## GIVEN DATA:
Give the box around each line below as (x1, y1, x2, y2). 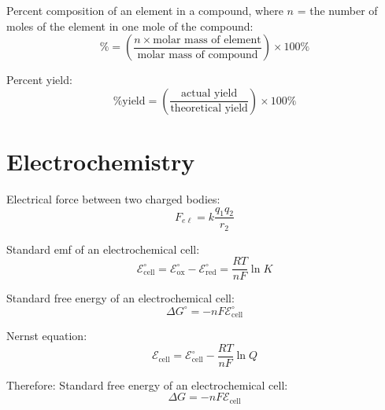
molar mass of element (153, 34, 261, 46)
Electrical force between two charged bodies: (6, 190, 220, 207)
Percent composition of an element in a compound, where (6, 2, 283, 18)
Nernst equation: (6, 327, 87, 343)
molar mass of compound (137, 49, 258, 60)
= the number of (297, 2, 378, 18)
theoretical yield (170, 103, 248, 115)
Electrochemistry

## TRY IT:
Across the listing above, find all lines where the word "element" is present and copy them.

## RESULT OF THE EXERCISE:
molar mass of element (153, 34, 261, 46)
Percent composition of an element in a compound, where (6, 2, 283, 18)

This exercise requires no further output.